## PROBLEM REQUIREMENTS
Required from the data below: the exact lines starting at the line containing "на настраданите при (9, 280, 281, 314)" and ending at the line containing "If possible, arrange", with both ends kept and all pictures dropped.

Stored data

========================================

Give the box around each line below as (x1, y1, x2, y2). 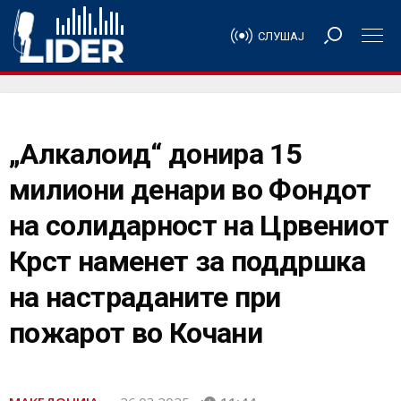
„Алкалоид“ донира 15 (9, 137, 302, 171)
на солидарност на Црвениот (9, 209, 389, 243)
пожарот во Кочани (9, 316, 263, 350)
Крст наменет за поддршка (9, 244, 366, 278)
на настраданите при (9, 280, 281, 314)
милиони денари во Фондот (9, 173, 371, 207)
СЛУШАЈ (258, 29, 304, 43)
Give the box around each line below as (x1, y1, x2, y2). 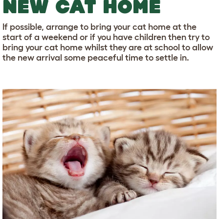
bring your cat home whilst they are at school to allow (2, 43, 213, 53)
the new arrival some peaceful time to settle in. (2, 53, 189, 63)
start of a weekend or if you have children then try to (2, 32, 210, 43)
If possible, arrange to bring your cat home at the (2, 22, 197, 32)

========================================

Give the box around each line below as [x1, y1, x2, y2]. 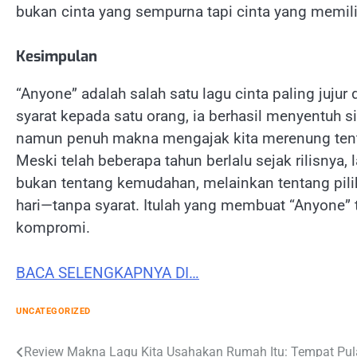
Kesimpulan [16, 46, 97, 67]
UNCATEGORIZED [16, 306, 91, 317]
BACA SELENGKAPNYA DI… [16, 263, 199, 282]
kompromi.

========================================

## REPLY TO THE TASK
на настраданите при (9, 280, 281, 314)
милиони денари во Фондот (9, 173, 371, 207)
СЛУШАЈ (258, 29, 304, 43)
Give the box around each line below as (x1, y1, x2, y2). 
bring your cat home whilst they are at school to allow (2, 43, 213, 53)
the new arrival some peaceful time to settle in. (2, 53, 189, 63)
start of a weekend or if you have children then try to (2, 32, 210, 43)
If possible, arrange to bring your cat home at the (2, 22, 197, 32)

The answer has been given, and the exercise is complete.